What the task requires =
From the listing below, pull each line that includes "Stephen".
──────── Extracted records
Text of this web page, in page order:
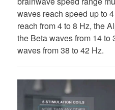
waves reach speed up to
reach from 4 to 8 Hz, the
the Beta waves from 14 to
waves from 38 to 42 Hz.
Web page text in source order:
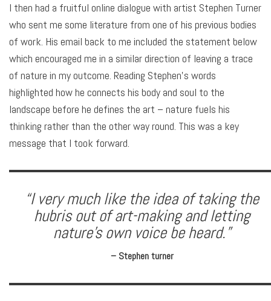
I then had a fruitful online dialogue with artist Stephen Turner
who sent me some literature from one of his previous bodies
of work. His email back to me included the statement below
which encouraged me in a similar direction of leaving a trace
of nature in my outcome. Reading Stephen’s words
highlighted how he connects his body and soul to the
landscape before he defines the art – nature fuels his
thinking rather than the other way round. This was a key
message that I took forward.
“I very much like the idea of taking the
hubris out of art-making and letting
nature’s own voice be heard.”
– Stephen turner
────────────────
──────── Extracted records
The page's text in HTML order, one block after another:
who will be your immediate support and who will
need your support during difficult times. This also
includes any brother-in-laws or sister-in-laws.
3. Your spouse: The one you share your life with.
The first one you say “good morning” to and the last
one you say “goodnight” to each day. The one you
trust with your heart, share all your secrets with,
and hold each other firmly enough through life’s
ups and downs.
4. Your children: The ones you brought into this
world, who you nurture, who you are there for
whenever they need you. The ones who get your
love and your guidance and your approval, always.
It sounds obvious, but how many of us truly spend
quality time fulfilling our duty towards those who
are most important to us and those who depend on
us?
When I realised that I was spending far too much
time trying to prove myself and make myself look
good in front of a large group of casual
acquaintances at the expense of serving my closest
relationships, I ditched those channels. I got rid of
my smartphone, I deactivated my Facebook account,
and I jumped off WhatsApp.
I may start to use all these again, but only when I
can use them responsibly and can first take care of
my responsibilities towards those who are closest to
────────────────
Exercise answer =
I then had a fruitful online dialogue with artist Stephen Turner
of nature in my outcome. Reading Stephen’s words
– Stephen turner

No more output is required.